[DATA EXTRACTS]

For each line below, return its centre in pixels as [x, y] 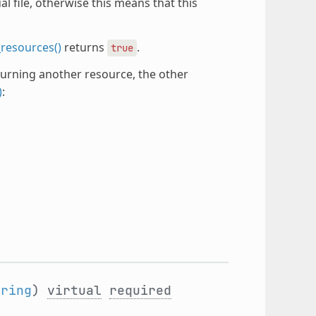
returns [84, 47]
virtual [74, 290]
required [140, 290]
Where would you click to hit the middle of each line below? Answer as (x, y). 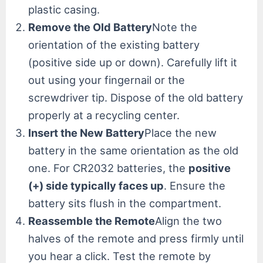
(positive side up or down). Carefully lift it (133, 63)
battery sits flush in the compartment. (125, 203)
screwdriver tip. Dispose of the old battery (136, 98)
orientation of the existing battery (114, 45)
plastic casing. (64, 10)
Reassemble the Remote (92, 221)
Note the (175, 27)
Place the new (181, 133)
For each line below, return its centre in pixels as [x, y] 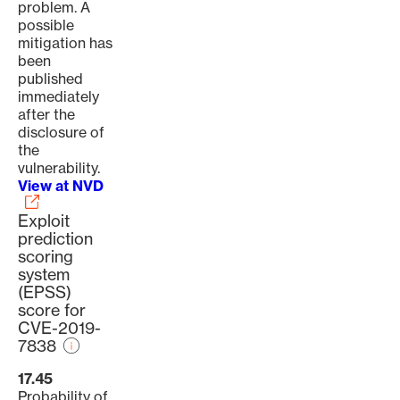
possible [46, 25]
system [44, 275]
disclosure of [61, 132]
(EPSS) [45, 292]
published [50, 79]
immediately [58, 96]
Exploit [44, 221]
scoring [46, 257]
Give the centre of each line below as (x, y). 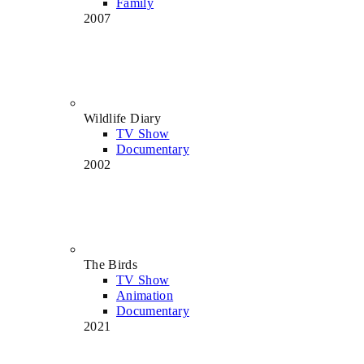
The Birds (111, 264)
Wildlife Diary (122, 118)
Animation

[/DATA EXTRACTS]

» WHAT IS REQUIRED: Look through the entries above. Extract each line with the word "battery".

» RESPONSE BELOW:
battery sits flush in the compartment. (125, 203)
screwdriver tip. Dispose of the old battery (136, 98)
orientation of the existing battery (114, 45)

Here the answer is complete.